▶ What is expected:
Retype nothing except the lines below from the one with "DataMatrix object - a" through the one with "bsps/arm/lpc176x/include/bsp/ can.h (6, 338, 165, 352)", exactly, with images left out.

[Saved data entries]
↓

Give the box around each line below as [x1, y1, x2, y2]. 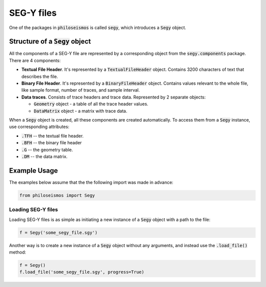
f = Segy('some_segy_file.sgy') [19, 229, 98, 235]
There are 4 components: [9, 57, 61, 64]
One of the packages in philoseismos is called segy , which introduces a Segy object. [9, 25, 187, 31]
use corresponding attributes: [9, 124, 69, 130]
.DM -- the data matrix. [21, 153, 68, 159]
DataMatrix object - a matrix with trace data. [33, 108, 128, 114]
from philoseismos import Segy [19, 192, 96, 198]
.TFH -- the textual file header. [21, 133, 84, 139]
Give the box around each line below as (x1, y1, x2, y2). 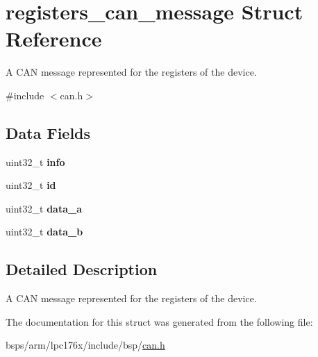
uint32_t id (6, 178, 56, 192)
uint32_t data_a (6, 201, 82, 215)
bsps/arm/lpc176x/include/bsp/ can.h (6, 338, 165, 352)
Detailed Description (6, 258, 158, 280)
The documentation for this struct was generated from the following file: (6, 314, 313, 329)
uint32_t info (6, 154, 65, 169)
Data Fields (6, 122, 91, 143)
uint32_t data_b (6, 224, 83, 239)
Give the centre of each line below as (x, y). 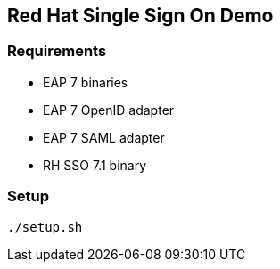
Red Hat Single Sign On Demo (140, 16)
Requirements (57, 51)
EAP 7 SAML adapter (104, 137)
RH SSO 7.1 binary (95, 165)
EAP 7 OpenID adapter (109, 110)
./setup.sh (45, 227)
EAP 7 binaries (86, 82)
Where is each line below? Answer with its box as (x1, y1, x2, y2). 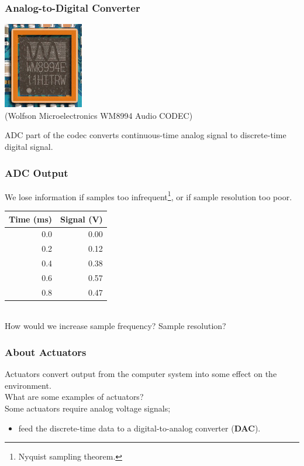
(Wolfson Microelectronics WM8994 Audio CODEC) (5, 109, 193, 121)
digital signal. (5, 141, 53, 152)
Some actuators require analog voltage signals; (5, 402, 171, 414)
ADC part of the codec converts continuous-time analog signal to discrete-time (5, 129, 286, 141)
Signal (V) (60, 213, 103, 225)
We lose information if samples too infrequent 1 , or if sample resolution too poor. (5, 189, 292, 203)
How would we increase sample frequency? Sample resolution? (5, 320, 226, 332)
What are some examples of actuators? (5, 390, 144, 403)
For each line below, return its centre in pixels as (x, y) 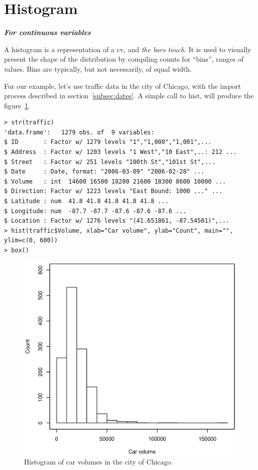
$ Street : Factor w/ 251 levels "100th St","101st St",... (110, 162)
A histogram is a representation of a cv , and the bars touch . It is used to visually (128, 49)
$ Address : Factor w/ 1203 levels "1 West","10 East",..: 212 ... (120, 152)
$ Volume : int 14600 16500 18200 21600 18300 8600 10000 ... (115, 181)
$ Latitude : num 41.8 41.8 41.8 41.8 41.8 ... (86, 201)
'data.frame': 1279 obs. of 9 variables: (79, 132)
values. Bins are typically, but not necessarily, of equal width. (98, 68)
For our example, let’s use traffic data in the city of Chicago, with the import (122, 86)
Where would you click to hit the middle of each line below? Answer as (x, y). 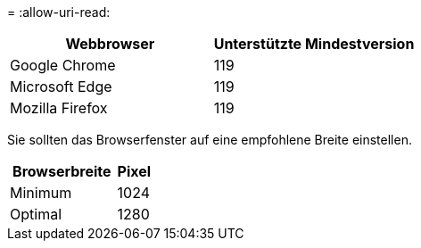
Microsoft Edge (61, 87)
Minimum (41, 193)
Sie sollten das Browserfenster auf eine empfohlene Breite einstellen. (210, 140)
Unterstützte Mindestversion (314, 44)
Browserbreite (62, 171)
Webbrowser (110, 44)
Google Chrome (63, 65)
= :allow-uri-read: (59, 12)
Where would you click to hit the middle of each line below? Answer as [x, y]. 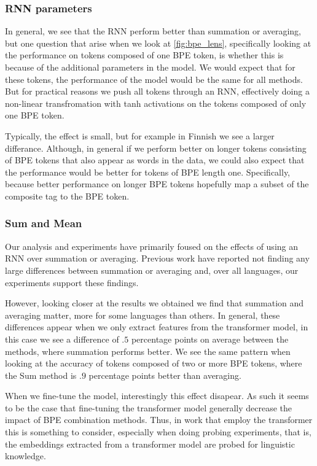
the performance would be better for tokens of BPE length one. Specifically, [148, 172]
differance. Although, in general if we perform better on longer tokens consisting [156, 148]
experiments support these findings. [72, 282]
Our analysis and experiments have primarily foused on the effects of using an [152, 246]
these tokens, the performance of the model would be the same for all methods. [154, 79]
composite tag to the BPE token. [67, 196]
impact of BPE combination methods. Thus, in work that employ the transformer [159, 420]
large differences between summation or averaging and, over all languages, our [152, 270]
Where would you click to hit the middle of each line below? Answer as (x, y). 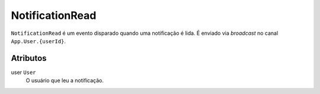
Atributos (29, 58)
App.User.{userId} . (39, 41)
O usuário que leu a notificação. (65, 80)
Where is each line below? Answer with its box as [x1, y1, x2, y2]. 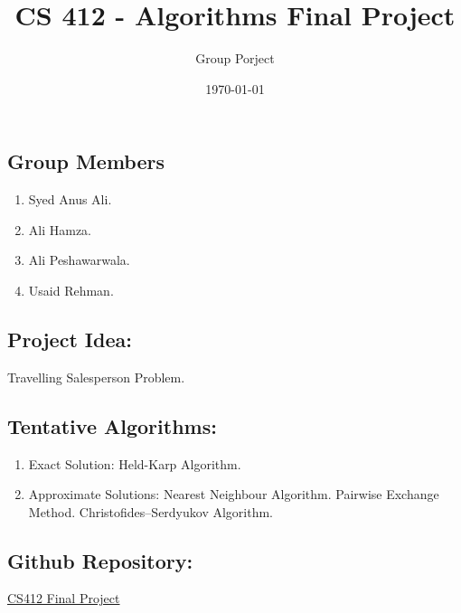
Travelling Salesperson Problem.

↑

▶ Answer to the problem:
DataMatrix object - a matrix with trace data. [33, 108, 128, 114]
from philoseismos import Segy [19, 192, 96, 198]
.TFH -- the textual file header. [21, 133, 84, 139]
Give the box around each line below as (x1, y1, x2, y2). 
uint32_t id (6, 178, 56, 192)
uint32_t data_a (6, 201, 82, 215)
bsps/arm/lpc176x/include/bsp/ can.h (6, 338, 165, 352)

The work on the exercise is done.